The problem with cults – whether dedicated to Duran Duran or James Dean, Elvis Presley or James Joyce – is that they invariably obscure with overkill the real value of the sacred object of their deification. Cults polarise opinion and create critical backlash by myopically overstating their case with unqualified fervour. Viewed objectively, the later Kerouac could be maudlin, over-sentimental and reactionary, but at his best he has few equals. ‘On The Road’ (written 1947-1951, published 1957), ‘Desolation Angels’ (written autumn 1956 to summer 1961, published 1965), ‘Dharma Bums’ (written November 1957, published 1958), ‘The Subterraneans’ (written 1953, published 1958), and ‘Big Sur’ (written October 1961, published 1962, which Nicosia inexplicably relegates to minor novel status) still speak in tongues.
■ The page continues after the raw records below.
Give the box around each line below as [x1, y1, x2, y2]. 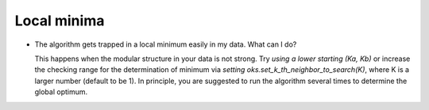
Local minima [14, 12, 105, 29]
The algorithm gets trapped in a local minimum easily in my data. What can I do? [34, 40, 297, 49]
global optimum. [34, 87, 88, 97]
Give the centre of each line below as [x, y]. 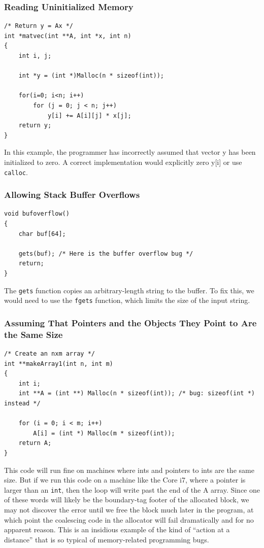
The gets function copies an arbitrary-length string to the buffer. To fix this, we [129, 290]
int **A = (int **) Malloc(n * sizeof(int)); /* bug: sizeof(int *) [137, 393]
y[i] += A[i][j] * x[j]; [89, 115]
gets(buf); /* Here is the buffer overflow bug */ [106, 253]
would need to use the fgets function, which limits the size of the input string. [127, 300]
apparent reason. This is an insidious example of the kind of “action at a [117, 529]
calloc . [16, 172]
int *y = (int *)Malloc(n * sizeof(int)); [91, 76]
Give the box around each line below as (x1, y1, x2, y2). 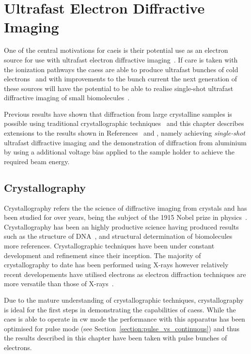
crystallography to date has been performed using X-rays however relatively (4, 260, 229, 270)
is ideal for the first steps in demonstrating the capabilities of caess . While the (4, 304, 236, 314)
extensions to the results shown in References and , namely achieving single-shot (4, 128, 245, 138)
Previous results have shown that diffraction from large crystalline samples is (4, 108, 232, 119)
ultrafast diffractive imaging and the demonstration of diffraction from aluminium (4, 137, 247, 147)
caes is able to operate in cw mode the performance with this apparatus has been (4, 314, 245, 324)
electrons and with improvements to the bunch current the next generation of (4, 74, 237, 84)
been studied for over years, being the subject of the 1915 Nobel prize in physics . (4, 212, 247, 222)
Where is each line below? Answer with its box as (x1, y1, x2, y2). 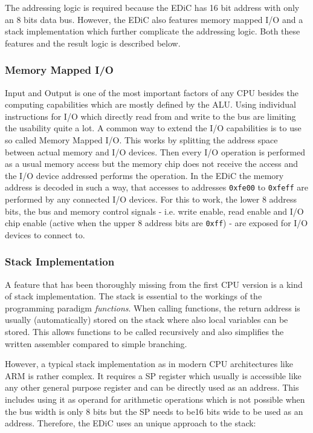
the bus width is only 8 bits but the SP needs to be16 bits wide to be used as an (5, 405, 303, 417)
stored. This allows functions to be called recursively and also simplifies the (5, 325, 284, 338)
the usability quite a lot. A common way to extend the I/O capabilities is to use (5, 122, 302, 134)
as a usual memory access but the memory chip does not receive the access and (5, 157, 298, 170)
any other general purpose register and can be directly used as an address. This (5, 381, 299, 394)
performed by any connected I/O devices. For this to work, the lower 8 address (5, 193, 297, 205)
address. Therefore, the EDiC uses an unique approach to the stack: (5, 417, 256, 429)
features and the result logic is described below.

Written by feeding Telex-rolls into his typewriter, feeding his head on Speed and Bennies, and working furiously on solid red-eyed sleepless eight-ten jags, he wrote with the fluency and breath-punctuation of immaculately stoned rap, introducing the use of paragraph-long sentences studded with multiple adjectives to each noun. Technically such strategies unravel all wrong, but poetically and evocatively they come so right they’re stunning. He lifts prose from flat two-dimensional passivity and MAKES IT DANCE. For a new writer – that’s a method that can’t be ignored. For a new reader – that’s an addictive strategy that’ll terminally suck in the unwary. 

‘Memory Babe’ is contagious. It’s a milestone on the Beat Route. It should not be missed.